* YOUR INSTRUCTIONS *
Whenever a line contains "handle", include it in the count; reply with the number of such lines in the data and nothing else.
━━━━━ TASK INPUTS
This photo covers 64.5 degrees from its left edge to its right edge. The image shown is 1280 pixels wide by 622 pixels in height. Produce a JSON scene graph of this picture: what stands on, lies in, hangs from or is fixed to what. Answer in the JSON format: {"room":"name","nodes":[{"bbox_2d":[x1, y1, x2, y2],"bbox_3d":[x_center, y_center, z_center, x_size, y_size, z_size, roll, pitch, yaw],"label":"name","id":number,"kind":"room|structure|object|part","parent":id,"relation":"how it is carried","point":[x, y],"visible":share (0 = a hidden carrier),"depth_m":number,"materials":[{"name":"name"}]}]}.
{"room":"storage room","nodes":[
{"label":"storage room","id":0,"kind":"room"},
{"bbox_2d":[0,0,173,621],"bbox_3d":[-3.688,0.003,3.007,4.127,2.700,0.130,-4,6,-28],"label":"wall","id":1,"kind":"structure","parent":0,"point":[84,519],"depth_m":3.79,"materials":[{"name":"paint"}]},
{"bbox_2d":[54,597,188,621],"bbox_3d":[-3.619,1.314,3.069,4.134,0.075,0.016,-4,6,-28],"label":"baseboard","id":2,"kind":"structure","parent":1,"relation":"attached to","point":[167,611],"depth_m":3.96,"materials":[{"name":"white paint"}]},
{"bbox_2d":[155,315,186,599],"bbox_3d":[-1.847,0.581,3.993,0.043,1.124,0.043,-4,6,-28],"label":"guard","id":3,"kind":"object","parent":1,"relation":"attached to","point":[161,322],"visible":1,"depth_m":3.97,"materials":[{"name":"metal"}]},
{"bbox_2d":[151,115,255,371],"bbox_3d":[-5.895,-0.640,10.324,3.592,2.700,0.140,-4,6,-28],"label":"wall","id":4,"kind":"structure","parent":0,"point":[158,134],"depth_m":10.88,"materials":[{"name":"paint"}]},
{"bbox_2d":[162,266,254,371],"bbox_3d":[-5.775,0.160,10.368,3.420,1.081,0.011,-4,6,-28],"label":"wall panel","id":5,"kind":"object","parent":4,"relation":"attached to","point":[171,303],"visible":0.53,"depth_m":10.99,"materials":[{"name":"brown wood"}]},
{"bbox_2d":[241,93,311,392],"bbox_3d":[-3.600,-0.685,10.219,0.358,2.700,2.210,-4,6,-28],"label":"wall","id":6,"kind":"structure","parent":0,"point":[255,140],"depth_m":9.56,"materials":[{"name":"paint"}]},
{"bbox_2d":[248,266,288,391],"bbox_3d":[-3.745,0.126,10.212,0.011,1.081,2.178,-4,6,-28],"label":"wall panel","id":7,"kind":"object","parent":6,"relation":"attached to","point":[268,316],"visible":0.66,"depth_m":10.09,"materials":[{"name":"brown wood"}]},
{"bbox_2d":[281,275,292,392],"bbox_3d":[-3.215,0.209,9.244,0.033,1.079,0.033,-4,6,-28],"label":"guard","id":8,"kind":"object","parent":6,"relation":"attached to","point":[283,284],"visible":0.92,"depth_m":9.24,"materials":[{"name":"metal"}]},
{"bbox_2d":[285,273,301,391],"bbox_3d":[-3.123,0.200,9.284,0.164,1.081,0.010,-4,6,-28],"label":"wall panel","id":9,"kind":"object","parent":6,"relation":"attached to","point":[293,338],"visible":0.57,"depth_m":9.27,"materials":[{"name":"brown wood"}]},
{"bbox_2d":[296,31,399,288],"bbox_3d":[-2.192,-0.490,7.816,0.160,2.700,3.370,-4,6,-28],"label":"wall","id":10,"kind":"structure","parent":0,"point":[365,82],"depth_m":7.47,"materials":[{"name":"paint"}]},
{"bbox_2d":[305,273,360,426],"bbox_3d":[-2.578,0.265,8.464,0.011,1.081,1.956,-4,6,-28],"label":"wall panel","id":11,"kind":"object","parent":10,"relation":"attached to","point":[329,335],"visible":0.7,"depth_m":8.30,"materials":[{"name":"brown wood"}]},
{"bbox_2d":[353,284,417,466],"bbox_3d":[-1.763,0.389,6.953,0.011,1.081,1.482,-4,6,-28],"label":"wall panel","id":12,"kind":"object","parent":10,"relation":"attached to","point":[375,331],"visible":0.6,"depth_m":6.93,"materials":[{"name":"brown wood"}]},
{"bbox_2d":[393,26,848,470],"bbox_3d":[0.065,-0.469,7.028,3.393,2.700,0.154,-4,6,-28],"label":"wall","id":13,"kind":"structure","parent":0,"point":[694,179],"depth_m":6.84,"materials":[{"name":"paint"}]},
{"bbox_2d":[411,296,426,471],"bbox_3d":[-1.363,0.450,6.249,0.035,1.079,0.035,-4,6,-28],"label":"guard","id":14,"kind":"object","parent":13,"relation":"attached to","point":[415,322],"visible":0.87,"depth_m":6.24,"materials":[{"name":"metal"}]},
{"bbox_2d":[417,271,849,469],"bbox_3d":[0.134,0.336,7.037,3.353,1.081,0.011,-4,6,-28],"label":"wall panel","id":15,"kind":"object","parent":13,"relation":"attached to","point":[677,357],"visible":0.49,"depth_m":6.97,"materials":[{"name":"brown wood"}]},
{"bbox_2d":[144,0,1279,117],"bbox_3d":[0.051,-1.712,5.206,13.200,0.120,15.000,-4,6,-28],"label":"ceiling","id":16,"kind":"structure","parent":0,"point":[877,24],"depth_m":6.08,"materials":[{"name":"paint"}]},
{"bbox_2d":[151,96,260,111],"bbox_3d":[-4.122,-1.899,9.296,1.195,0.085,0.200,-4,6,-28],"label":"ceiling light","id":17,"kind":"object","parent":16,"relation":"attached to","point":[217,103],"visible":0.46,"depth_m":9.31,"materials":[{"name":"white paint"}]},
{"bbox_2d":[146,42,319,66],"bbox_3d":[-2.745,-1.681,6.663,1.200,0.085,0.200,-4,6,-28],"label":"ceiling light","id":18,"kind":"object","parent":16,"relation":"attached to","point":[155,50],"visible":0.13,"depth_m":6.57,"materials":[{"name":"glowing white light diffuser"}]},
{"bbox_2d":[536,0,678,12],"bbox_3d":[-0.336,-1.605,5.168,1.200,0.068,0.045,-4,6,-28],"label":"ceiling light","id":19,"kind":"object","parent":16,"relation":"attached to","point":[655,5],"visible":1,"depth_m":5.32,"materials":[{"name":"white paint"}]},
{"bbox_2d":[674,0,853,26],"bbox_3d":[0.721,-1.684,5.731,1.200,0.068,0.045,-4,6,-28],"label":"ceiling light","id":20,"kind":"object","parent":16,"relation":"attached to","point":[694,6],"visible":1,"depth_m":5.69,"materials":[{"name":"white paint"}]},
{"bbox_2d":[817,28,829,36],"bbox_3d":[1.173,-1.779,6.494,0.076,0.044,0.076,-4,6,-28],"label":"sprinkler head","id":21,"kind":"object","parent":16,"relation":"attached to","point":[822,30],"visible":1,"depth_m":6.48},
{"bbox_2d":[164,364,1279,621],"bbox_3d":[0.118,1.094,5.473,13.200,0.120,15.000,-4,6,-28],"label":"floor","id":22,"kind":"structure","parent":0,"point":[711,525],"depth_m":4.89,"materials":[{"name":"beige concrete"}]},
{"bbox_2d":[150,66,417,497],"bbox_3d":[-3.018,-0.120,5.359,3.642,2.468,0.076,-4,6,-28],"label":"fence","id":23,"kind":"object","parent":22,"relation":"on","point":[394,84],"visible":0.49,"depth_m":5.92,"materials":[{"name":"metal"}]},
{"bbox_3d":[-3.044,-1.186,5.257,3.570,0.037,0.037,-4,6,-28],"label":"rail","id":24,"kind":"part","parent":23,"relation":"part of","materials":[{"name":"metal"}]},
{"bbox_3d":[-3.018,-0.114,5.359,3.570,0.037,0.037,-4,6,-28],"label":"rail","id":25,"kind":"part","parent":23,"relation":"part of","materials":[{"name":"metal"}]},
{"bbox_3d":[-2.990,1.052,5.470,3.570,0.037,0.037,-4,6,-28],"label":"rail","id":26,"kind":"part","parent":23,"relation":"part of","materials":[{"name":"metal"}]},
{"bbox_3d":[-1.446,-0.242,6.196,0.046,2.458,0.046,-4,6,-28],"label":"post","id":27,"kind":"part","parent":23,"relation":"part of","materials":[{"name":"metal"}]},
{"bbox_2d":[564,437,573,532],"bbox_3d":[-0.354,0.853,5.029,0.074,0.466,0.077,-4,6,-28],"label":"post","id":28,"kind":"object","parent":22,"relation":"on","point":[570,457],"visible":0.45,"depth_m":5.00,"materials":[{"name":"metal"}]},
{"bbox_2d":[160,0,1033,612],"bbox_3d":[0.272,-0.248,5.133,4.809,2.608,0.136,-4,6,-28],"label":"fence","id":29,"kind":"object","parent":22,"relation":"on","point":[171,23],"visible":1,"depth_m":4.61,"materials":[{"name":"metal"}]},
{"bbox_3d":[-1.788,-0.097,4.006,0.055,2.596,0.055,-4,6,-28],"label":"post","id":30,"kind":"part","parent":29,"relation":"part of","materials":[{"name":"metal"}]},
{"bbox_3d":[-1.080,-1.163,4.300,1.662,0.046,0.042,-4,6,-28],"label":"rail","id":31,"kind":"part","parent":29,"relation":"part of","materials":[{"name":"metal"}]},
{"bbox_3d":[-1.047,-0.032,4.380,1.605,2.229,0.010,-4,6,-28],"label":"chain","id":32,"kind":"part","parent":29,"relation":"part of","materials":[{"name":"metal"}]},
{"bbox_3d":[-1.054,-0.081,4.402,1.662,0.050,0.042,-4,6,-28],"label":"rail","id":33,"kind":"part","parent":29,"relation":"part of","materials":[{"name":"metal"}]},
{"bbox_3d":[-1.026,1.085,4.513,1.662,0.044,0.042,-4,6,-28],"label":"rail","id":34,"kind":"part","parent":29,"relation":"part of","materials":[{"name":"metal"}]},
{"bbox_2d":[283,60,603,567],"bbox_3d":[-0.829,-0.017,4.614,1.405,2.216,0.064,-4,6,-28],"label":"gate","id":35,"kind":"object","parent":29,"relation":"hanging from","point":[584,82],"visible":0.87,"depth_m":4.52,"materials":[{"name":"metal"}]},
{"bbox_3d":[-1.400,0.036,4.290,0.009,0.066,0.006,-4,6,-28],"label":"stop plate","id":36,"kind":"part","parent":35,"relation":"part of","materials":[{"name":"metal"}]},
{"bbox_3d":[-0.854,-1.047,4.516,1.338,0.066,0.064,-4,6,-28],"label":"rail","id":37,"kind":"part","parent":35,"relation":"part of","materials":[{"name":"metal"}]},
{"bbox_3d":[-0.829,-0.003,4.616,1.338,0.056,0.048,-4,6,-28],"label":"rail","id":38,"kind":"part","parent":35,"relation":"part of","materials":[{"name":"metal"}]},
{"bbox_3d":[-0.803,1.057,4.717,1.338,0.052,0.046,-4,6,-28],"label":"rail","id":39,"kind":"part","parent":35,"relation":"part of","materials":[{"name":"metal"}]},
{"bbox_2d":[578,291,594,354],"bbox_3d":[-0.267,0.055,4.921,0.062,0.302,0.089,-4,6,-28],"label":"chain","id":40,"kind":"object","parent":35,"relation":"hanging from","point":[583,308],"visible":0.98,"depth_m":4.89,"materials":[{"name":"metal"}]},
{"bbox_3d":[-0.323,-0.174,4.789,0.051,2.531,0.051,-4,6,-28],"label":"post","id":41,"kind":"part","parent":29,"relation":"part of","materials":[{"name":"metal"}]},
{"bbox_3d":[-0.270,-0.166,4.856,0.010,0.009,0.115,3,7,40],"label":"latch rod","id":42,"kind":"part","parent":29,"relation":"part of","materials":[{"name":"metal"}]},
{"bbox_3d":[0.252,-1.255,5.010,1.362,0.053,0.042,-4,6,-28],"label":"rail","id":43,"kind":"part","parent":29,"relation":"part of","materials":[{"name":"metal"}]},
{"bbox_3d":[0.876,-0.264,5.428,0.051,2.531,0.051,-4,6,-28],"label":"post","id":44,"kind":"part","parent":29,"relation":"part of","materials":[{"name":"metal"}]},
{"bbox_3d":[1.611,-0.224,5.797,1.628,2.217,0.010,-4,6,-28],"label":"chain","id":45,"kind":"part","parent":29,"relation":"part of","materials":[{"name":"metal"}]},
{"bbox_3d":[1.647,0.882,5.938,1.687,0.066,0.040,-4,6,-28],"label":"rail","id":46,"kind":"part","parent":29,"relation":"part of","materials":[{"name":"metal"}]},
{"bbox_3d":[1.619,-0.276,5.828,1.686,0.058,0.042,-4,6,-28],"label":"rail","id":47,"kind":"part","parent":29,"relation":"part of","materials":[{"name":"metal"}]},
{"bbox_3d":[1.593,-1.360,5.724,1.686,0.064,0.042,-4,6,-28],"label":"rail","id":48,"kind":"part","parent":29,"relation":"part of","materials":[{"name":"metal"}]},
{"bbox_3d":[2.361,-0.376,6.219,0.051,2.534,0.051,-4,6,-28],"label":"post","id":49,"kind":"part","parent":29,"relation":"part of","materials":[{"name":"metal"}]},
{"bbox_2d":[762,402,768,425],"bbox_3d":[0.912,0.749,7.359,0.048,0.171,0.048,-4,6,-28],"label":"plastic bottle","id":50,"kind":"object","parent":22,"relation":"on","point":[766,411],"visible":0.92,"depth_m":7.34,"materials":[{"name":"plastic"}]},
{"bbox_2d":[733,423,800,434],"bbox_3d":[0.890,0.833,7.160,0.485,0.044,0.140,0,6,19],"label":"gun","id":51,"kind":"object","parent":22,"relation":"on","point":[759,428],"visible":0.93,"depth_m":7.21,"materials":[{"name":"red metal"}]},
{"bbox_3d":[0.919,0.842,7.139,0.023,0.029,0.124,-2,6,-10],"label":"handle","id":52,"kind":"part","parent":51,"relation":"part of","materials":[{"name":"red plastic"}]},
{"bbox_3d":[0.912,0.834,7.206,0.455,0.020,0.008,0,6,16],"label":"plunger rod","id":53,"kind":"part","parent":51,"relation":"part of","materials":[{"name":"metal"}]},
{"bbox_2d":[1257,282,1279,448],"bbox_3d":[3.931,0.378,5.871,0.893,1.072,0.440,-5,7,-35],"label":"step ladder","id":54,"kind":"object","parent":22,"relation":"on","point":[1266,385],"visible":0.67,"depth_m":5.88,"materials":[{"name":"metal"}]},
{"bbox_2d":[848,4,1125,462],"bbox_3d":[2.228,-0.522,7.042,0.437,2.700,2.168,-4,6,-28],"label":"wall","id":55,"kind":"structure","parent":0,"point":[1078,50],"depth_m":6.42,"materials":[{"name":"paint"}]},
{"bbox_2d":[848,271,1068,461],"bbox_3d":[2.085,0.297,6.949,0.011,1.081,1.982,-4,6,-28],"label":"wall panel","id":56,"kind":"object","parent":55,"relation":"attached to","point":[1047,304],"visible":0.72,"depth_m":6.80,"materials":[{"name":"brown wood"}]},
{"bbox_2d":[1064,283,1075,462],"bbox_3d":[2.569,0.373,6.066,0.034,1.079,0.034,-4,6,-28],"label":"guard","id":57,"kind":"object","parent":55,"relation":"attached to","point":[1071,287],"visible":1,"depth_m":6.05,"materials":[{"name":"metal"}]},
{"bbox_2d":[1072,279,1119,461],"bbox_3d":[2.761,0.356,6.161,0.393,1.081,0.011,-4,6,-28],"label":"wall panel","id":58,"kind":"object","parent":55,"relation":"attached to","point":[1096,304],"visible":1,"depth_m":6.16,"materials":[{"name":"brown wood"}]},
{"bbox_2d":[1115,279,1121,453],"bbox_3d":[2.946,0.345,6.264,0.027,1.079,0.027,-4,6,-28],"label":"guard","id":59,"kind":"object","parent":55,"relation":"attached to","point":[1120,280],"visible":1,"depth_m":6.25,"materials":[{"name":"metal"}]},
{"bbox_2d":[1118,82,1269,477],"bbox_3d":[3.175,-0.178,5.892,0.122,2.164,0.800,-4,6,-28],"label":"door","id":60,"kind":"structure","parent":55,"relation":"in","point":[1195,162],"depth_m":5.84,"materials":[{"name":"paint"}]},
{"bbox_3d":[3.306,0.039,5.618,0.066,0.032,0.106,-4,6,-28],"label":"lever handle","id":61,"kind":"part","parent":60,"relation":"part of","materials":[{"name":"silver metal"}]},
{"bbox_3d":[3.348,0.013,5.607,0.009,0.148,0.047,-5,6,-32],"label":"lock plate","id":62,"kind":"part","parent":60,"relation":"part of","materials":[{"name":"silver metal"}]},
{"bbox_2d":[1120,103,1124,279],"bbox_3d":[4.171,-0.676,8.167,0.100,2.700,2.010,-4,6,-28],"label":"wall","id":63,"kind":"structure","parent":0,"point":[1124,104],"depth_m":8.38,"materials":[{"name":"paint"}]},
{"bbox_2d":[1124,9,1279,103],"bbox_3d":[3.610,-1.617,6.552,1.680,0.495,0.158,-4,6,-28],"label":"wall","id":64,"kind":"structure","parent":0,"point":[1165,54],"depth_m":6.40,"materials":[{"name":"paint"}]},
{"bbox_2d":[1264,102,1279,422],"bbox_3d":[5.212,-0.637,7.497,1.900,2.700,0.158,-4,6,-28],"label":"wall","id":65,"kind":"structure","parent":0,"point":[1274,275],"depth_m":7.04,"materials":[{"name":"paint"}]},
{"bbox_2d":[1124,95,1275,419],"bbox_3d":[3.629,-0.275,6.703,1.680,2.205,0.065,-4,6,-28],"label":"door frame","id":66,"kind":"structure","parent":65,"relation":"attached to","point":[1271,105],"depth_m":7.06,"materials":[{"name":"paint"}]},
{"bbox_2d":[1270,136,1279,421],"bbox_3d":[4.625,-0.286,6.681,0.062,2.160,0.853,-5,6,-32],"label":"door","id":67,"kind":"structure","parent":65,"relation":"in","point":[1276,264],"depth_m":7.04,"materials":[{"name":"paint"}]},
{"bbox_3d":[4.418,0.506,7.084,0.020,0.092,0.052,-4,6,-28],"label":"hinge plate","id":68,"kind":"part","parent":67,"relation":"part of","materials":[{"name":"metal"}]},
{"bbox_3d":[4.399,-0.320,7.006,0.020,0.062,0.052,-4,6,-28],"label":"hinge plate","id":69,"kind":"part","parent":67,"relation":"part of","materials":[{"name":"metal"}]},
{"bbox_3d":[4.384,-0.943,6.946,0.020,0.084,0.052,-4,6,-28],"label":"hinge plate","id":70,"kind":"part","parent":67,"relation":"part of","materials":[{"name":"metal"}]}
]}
━━━━━━━━━━
* RESULT OF THE EXERCISE *
2